Ecotoxicological effects of microplastics and cadmium on the earthworm Eisenia foetida
Researchers studied the effects of microplastics alone and combined with the heavy metal cadmium on earthworms over 42 days. They found that both exposures reduced growth and increased mortality, with the combined treatment causing the most damage through increased oxidative stress. The study also revealed that microplastics can increase cadmium accumulation in earthworms by up to 161%, suggesting microplastics may worsen heavy metal contamination in soil ecosystems.
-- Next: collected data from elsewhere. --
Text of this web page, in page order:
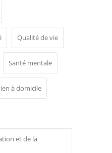
Qualité de vie
Santé mentale
à domicile
et de la
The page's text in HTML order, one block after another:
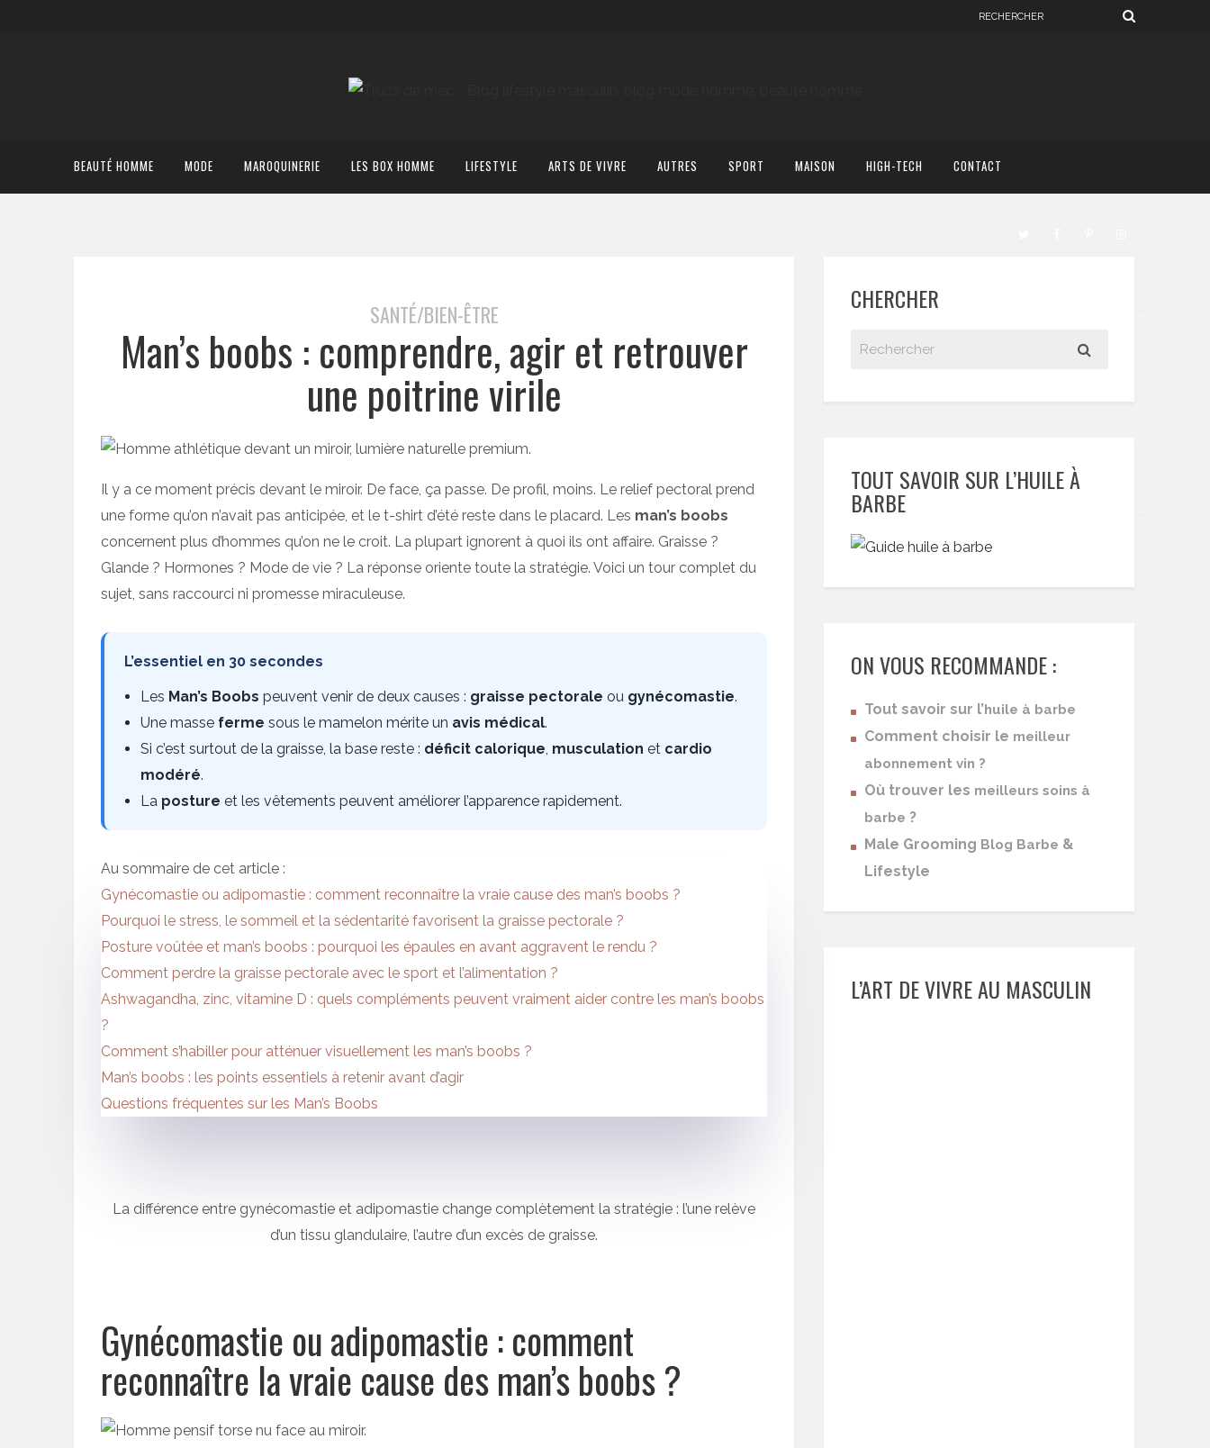
BEAUTÉ HOMME MODE MAROQUINERIE LES BOX HOMME LIFESTYLE ARTS DE VIVRE AUTRES SPORT MAISON HIGH-TECH CONTACT
SANTÉ/BIEN-ÊTRE
Man’s boobs : comprendre, agir et retrouver
une poitrine virile
Il y a ce moment précis devant le miroir. De face, ça passe. De profil, moins. Le relief pectoral prend
une forme qu’on n’avait pas anticipée, et le t-shirt d’été reste dans le placard. Les man’s boobs
concernent plus d’hommes qu’on ne le croit. La plupart ignorent à quoi ils ont affaire. Graisse ?
Glande ? Hormones ? Mode de vie ? La réponse oriente toute la stratégie. Voici un tour complet du
sujet, sans raccourci ni promesse miraculeuse.
L’essentiel en 30 secondes
Les Man’s Boobs peuvent venir de deux causes : graisse pectorale ou gynécomastie.
Une masse ferme sous le mamelon mérite un avis médical.
Si c’est surtout de la graisse, la base reste : déficit calorique, musculation et cardio
modéré.
La posture et les vêtements peuvent améliorer l’apparence rapidement.
Au sommaire de cet article :
Gynécomastie ou adipomastie : comment reconnaître la vraie cause des man’s boobs ?
Pourquoi le stress, le sommeil et la sédentarité favorisent la graisse pectorale ?
Posture voûtée et man’s boobs : pourquoi les épaules en avant aggravent le rendu ?
Comment perdre la graisse pectorale avec le sport et l’alimentation ?
Ashwagandha, zinc, vitamine D : quels compléments peuvent vraiment aider contre les man’s boobs
?
Comment s’habiller pour atténuer visuellement les man’s boobs ?
Man’s boobs : les points essentiels à retenir avant d’agir
Questions fréquentes sur les Man’s Boobs
La différence entre gynécomastie et adipomastie change complètement la stratégie : l’une relève
d’un tissu glandulaire, l’autre d’un excès de graisse.
Gynécomastie ou adipomastie : comment
reconnaître la vraie cause des man’s boobs ?
CHERCHER
TOUT SAVOIR SUR L’HUILE À
BARBE
ON VOUS RECOMMANDE :
Tout savoir sur l’huile à barbe
Comment choisir le meilleur
abonnement vin ?
Où trouver les meilleurs soins à
barbe ?
Male Grooming Blog Barbe &
Lifestyle
L’ART DE VIVRE AU MASCULIN

Joint toxic effects of polystyrene nanoparticles and organochlorine pesticides (chlordane and hexachlorocyclohexane) on Caenorhabditis elegans
Joint exposure to polystyrene nanoplastics and organochlorine pesticides (chlordane and HCH) in the roundworm C. elegans caused greater toxicity than either pollutant alone, suggesting synergistic interactions. These findings highlight the importance of studying combined pollutant effects rather than individual chemicals in isolation.
Toxicological effects of polystyrene microplastics on earthworm (Eisenia fetida)
Researchers exposed earthworms to two sizes of polystyrene microplastics in soil for 14 days and found evidence of intestinal cell damage, oxidative stress, and DNA damage. The larger particles accumulated more in earthworm intestines, while both sizes triggered changes in key antioxidant markers. The study demonstrates that microplastic contamination in soil can cause measurable biological harm to important soil organisms.